This invention relates to chemical sensors which detect the presence of selected air contaminants through changes in electrical impedance resulting from structural changes in a vapor-sensitive polymer. More specifically, the invention relates to sensors that can be incorporated in gas filtering devices so as to provide a warning when the life of a filter is at or near exhaustion.
Air purifying respirator cartridges are used to allow workers to remain in an ambient which contains toxic gases that would be harmful to breathe. Depending on the concentration of the toxic gas and other factors, a respirator cartridge may last from minutes to days before the adsorbent bed is expended. One of the major problems users face is determining when the service life has ended. It is an object of this invention to provide an active-end-of-service-life-indicator (AEOSLI) that could be placed in the adsorbent bed and would signal the user when the life of the cartridge was nearing the end.
The presence of an unambiguous signal warning the user that the cartridge is almost expended would give greater protection to the user, who would not have to rely on sensory indicators such as dizziness. In addition, an AEOSLI could be used for those toxic gases for which there is no sensory warning, regulations permitting. This could lead to the use of air-purifying respirators with many compounds which now require the use of a SCBA (self-contained breathing apparatus).
The development of an AEOSLI is of especially great significance today since the official threshold level values of about 500 compounds have been lowered, and adequate sensory warning is not provided at these reduced levels for many compounds. An AEOSLI will make it possible to continue to employ an air purifying respirator instead of a SCBA in many applications. Simple positive and negative pressure respirators provide the economic benefits of lower cost and increased productivity, as well as improved safety and comfort for workers. All in all, an AEOSLI offers the very important advantages of safer and more economical protection (no need to undergo sensory warning or change canisters for every shift) and of allowing the use of air-purifying respirators with compounds that don't provide sensory warning at the permissible levels. Thus, the AEOSLI could result in considerable savings to industry and in increased worker safety and comfort.
It is a major objective of this invention to provide an AEOSLI with an unambiguous alarm to warn the user when at least 10% of the respirator cartridge life remains without the AEOSLI interfering with the operation of the respirator.
It is another purpose of this invention to provide novel microchemical sensors that operate on very little power and can detect low levels of chemical vapors and gases inside an active adsorbent bed.
It is yet another object of the invention to interface the new microsensor technology with existing adsorbent-based protection systems to create a new respiratory protection device that can alert and alarm the user when the adsorbent is spent and the protection is not adequate.

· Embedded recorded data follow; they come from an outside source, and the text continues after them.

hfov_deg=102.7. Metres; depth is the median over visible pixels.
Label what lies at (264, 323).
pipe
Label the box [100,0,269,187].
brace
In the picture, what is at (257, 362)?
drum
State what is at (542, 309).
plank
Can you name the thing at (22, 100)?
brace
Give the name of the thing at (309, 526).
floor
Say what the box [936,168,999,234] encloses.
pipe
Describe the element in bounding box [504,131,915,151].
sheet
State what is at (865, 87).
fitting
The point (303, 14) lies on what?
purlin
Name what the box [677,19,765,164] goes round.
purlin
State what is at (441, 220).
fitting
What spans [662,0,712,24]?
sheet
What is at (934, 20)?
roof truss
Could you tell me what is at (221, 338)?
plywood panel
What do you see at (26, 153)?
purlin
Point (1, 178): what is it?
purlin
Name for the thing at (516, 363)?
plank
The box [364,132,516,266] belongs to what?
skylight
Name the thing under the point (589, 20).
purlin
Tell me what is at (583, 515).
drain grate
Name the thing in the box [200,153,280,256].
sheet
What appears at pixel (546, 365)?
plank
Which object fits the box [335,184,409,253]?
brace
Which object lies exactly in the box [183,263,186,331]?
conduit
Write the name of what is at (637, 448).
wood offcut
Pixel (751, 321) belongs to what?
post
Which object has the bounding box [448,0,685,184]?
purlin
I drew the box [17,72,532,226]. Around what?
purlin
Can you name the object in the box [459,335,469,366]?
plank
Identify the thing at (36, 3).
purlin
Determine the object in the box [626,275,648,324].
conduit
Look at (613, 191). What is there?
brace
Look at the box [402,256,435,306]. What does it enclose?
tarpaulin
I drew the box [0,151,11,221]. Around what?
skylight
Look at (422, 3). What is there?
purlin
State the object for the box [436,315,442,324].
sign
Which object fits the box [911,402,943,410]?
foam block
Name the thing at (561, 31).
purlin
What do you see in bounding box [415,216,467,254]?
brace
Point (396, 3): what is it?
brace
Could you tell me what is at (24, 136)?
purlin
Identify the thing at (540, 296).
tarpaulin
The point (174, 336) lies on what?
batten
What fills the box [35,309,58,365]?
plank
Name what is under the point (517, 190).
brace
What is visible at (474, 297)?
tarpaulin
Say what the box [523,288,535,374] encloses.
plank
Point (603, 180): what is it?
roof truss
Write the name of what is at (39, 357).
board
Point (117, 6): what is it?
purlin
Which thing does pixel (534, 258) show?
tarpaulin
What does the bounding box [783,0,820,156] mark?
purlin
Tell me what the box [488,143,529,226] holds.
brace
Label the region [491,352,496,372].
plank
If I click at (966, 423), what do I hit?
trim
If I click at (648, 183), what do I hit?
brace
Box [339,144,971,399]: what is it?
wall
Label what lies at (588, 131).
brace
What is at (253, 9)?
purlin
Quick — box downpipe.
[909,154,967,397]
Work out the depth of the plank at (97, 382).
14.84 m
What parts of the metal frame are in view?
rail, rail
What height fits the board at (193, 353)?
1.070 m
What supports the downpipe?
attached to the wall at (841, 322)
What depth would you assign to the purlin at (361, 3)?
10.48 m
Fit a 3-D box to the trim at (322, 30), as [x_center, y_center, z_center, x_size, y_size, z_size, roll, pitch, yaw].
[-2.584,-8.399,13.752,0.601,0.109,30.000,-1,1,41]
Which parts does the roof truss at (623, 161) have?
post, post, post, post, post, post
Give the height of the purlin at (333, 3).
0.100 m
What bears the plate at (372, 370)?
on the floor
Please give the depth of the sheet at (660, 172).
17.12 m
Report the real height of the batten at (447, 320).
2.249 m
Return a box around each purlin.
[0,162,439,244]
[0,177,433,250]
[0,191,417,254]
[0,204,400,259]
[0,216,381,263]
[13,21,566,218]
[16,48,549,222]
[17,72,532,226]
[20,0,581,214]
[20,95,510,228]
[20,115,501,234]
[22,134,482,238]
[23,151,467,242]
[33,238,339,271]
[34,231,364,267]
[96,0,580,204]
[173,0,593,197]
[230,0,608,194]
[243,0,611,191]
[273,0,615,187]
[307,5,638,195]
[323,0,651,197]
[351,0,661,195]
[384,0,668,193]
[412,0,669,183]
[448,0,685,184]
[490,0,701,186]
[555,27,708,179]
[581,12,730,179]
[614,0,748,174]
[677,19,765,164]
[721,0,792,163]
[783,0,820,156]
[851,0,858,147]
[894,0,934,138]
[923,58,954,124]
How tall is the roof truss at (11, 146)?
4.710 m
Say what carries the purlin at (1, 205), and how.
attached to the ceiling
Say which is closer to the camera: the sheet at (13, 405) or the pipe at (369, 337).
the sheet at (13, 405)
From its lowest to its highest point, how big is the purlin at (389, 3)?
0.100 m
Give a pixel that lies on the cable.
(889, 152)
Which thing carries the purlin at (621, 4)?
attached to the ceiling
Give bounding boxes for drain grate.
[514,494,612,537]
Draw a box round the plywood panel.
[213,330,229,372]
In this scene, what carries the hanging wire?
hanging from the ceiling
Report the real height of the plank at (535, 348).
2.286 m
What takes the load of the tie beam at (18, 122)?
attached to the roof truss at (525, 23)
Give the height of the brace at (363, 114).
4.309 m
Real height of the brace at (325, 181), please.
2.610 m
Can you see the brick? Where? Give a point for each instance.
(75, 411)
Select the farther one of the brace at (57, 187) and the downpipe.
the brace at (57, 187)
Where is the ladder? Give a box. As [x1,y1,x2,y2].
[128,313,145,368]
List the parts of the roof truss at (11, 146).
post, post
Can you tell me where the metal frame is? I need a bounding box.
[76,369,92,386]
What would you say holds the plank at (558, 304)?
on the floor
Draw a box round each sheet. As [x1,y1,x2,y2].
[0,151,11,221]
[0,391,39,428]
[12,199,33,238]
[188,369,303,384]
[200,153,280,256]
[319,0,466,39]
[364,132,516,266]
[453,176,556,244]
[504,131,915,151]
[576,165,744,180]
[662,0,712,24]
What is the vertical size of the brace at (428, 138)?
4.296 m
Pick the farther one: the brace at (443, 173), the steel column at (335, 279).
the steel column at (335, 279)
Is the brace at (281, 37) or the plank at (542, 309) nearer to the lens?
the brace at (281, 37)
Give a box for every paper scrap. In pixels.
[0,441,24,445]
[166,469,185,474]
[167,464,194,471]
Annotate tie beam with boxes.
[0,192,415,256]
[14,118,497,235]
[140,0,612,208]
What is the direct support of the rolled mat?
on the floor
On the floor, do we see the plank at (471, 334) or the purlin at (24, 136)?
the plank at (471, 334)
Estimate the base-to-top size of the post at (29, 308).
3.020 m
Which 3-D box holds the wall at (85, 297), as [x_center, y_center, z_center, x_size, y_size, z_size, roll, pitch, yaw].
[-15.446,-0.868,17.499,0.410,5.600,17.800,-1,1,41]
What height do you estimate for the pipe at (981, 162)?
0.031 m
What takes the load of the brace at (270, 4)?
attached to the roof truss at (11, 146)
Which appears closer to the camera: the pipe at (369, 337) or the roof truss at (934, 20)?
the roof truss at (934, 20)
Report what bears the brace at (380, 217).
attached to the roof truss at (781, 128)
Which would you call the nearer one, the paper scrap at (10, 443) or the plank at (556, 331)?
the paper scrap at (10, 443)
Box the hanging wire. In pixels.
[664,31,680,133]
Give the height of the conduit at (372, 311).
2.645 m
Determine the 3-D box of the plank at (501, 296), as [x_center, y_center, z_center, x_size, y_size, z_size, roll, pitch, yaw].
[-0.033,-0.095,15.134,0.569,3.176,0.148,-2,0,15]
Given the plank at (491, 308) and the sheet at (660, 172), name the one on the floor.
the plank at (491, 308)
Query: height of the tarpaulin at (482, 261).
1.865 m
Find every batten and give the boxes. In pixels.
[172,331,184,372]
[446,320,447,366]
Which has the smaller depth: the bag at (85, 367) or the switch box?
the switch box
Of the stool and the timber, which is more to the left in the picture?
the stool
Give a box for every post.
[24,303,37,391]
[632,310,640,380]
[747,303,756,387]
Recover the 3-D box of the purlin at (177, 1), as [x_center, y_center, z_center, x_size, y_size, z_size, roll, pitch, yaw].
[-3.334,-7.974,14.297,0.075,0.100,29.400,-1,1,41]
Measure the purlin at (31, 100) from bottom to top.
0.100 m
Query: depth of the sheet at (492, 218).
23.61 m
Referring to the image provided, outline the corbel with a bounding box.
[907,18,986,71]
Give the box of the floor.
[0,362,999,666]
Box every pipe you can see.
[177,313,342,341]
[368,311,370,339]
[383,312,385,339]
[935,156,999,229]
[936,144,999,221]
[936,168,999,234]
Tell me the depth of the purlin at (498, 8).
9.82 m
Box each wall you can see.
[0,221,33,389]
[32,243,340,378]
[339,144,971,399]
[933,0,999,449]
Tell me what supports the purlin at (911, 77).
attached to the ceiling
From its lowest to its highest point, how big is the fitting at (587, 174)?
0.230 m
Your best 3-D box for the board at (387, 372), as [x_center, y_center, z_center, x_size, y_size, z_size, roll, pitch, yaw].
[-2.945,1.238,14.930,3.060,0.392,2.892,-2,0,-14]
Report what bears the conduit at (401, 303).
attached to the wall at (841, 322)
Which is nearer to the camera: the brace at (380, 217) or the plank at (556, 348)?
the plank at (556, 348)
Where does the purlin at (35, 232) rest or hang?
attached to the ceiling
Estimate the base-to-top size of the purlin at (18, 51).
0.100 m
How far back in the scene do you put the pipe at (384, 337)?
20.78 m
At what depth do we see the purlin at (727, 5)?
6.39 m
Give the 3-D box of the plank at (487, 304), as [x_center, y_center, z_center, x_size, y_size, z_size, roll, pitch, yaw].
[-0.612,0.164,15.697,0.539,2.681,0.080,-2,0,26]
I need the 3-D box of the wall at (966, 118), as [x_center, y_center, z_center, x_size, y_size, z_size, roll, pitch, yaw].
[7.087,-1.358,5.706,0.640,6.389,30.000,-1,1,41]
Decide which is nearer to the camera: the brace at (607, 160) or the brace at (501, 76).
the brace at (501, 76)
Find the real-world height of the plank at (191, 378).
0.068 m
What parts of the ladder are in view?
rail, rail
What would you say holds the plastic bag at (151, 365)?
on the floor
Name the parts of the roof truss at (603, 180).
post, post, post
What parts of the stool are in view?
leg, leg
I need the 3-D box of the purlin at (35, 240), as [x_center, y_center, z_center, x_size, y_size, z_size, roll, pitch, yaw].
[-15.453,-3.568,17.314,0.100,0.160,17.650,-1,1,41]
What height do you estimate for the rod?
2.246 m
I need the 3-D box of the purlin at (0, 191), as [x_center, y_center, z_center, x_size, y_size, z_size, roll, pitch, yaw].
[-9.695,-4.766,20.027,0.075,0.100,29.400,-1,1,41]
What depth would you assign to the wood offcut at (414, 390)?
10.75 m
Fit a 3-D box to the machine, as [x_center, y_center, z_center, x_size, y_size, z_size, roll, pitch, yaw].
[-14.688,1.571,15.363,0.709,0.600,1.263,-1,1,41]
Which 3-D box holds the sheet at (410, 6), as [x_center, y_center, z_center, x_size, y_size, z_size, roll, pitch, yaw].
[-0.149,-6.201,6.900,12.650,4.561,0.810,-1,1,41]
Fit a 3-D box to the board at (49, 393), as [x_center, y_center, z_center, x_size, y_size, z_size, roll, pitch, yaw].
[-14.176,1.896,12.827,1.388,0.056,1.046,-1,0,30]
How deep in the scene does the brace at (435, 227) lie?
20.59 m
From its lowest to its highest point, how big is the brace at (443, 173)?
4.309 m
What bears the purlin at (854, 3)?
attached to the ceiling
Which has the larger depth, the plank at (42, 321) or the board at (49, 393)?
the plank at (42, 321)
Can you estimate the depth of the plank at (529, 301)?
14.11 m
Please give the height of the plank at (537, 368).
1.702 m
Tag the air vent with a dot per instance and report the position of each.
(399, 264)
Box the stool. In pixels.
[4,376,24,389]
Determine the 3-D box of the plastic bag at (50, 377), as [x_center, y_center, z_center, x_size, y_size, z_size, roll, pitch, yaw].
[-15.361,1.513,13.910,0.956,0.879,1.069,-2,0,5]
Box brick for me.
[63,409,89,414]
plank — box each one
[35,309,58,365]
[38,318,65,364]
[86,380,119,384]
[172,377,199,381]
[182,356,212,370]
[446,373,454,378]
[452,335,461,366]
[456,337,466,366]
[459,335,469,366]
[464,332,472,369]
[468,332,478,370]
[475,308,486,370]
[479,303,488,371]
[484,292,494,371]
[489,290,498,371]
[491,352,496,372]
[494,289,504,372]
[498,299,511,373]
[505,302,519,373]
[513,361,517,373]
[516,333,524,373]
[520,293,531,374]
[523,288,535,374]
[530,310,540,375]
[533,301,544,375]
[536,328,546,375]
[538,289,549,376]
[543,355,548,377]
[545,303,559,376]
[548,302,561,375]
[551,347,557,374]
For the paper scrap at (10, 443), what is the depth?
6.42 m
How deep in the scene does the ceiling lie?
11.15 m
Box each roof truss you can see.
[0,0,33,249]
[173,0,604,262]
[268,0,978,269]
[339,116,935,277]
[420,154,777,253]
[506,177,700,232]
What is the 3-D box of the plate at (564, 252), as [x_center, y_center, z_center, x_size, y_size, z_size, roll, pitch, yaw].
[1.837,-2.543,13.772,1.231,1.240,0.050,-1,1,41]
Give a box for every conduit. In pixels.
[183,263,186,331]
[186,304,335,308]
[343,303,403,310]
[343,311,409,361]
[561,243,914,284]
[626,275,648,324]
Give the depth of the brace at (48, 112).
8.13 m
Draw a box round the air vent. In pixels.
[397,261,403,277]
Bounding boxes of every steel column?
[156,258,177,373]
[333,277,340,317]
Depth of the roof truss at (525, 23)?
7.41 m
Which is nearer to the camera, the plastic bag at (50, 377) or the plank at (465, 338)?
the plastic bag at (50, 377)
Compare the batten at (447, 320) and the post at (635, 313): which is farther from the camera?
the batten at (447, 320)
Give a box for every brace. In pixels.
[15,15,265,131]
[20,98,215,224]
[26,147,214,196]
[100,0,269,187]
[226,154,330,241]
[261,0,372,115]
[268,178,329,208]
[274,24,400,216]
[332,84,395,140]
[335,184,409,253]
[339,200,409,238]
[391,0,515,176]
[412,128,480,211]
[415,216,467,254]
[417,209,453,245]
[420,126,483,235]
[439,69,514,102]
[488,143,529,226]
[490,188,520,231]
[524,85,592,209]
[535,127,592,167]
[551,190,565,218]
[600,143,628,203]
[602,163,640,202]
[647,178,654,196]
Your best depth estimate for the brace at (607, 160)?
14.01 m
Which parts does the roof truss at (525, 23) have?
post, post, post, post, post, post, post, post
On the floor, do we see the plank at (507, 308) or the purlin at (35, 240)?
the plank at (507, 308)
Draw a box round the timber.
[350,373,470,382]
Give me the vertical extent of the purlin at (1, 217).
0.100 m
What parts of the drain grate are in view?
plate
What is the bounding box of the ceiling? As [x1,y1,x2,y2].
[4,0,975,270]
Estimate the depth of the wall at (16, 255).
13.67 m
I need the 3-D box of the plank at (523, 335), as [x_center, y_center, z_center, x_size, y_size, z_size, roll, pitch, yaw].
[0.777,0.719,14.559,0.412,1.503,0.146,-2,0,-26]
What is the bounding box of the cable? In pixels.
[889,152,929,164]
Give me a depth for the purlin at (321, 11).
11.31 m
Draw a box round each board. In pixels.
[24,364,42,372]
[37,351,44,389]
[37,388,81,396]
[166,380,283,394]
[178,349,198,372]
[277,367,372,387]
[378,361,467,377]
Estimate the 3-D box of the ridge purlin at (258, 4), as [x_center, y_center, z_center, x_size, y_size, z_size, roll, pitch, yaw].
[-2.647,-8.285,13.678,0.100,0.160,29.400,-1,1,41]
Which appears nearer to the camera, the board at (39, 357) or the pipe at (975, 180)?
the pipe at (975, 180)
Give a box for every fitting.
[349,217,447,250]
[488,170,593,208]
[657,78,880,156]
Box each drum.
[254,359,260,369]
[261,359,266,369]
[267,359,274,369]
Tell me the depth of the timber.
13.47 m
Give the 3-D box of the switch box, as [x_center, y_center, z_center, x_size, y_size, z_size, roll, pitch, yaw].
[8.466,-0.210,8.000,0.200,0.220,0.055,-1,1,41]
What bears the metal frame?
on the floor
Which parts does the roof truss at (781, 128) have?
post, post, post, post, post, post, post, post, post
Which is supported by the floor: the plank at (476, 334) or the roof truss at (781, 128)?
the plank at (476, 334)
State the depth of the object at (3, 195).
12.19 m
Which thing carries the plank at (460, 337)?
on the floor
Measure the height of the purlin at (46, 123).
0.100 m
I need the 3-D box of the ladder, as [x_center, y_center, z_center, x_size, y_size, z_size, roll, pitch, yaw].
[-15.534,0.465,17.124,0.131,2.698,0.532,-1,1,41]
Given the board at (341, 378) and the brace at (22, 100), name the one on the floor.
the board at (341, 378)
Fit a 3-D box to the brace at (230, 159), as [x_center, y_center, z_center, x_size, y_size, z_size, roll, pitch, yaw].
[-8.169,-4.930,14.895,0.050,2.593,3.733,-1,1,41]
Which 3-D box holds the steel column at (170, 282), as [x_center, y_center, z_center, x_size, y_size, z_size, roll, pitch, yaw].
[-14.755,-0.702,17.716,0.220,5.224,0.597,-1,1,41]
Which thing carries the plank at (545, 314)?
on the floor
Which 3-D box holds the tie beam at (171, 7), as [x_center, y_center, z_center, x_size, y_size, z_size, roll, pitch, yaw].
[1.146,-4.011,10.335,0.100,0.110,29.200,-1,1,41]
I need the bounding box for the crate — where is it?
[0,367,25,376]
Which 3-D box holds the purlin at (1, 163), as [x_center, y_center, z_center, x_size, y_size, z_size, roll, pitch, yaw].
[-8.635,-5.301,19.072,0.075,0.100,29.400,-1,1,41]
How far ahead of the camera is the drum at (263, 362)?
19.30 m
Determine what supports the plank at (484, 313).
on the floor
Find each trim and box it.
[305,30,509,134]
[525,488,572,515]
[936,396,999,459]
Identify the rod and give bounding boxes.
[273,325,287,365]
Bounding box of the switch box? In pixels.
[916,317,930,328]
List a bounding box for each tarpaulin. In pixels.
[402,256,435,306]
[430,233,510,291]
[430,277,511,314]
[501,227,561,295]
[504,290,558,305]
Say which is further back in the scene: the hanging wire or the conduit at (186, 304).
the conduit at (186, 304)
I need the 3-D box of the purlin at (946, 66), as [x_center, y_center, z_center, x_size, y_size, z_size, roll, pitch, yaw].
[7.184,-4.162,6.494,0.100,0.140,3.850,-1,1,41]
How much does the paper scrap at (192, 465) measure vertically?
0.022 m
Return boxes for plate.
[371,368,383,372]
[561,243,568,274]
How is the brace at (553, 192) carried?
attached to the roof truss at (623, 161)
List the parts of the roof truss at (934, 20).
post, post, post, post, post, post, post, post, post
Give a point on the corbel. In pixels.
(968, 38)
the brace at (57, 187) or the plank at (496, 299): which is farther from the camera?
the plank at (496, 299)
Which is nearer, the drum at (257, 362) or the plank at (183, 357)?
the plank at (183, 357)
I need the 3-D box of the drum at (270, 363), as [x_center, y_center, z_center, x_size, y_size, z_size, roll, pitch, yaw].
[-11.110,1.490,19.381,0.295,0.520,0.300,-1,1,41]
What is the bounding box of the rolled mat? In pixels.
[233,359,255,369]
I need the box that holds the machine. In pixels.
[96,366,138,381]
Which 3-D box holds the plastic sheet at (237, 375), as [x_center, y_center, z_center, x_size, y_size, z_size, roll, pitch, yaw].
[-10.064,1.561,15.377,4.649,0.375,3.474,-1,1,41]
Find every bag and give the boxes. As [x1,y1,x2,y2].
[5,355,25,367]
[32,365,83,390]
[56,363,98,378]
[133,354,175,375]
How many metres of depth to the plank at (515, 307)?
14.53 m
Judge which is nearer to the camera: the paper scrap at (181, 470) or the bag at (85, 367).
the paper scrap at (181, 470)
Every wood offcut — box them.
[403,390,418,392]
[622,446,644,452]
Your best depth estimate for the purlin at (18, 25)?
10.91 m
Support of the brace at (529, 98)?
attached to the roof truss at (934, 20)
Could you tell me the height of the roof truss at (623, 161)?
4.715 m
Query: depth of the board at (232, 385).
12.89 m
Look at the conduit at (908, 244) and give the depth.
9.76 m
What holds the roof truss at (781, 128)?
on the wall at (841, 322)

It is still another object of the invention to provide small chemical sensors that are very low in cost and power consumption.
The prior art pertaining to AEOSLI devices includes U.S. Pat. No. 4,847,594, issued on Jul. 11, 1989, to J. R. Stetter, and U.S. Pat. No. 4,873,970, issued on Oct. 17, 1989, to M. Freidank et al. The patent to Freidank et al. utilizes electrochemical sensors only. Chemiresistive sensors are disclosed in Stetter's patent and also in James P. Dolan's U.S. Pat. No. 4,129,030 (Dec. 12, 1978), U.S. Pat. No. 4,224,595 (Sep. 23, 1980), and U.S. Pat. No. 4,237,721 (Dec. 9, 1980). However, none of these patents disclose chemiresistive sensors that are based on structural changes in vapor-sensitive polymers.
It is therefore still another object of the invention to provide chemical sensors in which the electrical impedance changes as a result of structural changes in a polymer upon exposure to certain vapors.